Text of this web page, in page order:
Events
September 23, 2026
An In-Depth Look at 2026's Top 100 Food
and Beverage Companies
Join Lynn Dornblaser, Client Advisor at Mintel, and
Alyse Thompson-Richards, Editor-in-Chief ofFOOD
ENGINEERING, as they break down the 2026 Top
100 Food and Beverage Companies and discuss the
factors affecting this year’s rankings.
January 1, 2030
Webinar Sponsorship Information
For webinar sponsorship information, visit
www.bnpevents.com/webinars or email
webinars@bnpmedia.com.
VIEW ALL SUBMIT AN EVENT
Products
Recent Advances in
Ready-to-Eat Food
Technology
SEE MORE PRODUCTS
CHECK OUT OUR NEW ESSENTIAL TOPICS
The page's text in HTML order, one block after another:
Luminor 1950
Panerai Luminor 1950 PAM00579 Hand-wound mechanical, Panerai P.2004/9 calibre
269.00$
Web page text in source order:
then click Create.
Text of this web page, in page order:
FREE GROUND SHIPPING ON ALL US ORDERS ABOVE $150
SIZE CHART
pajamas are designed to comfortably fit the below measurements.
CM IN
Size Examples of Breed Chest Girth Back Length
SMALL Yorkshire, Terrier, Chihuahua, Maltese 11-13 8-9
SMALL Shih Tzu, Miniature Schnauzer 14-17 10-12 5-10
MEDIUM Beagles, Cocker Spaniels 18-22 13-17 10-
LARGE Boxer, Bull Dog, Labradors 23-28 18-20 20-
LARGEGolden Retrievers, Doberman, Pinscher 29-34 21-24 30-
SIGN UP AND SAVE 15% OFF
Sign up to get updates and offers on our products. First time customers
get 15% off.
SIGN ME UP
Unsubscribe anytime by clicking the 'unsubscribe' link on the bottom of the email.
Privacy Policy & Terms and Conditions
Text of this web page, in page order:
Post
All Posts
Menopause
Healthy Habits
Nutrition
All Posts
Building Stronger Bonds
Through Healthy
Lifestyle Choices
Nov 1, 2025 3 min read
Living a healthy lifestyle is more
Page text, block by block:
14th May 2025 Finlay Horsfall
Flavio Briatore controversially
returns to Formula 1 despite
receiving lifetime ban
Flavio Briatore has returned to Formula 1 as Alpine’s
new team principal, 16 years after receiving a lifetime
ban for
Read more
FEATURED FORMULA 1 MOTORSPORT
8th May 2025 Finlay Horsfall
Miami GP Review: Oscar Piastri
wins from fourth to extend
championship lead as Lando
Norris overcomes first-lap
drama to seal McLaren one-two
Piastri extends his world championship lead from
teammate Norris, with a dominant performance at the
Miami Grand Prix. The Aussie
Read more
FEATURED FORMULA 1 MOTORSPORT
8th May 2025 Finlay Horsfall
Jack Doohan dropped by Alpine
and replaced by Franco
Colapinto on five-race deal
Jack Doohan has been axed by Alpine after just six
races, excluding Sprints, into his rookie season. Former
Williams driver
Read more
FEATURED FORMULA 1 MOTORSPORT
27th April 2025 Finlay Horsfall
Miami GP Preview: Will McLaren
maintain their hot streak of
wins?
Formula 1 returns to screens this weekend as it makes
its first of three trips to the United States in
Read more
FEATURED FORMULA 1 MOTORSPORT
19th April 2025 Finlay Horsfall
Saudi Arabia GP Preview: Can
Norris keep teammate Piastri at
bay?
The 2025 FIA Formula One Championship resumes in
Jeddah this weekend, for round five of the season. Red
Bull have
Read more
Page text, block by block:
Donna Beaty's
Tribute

▸ **TRY IT**
From the first line of the listing above to the line with "Web page text", please transcribe each line exactly, both ends included, and nothing beyond that.

▸ **EXERCISE ANSWER**
Text of this web page, in page order:
Events
September 23, 2026
An In-Depth Look at 2026's Top 100 Food
and Beverage Companies
Join Lynn Dornblaser, Client Advisor at Mintel, and
Alyse Thompson-Richards, Editor-in-Chief ofFOOD
ENGINEERING, as they break down the 2026 Top
100 Food and Beverage Companies and discuss the
factors affecting this year’s rankings.
January 1, 2030
Webinar Sponsorship Information
For webinar sponsorship information, visit
www.bnpevents.com/webinars or email
webinars@bnpmedia.com.
VIEW ALL SUBMIT AN EVENT
Products
Recent Advances in
Ready-to-Eat Food
Technology
SEE MORE PRODUCTS
CHECK OUT OUR NEW ESSENTIAL TOPICS
The page's text in HTML order, one block after another:
Luminor 1950
Panerai Luminor 1950 PAM00579 Hand-wound mechanical, Panerai P.2004/9 calibre
269.00$
Web page text in source order:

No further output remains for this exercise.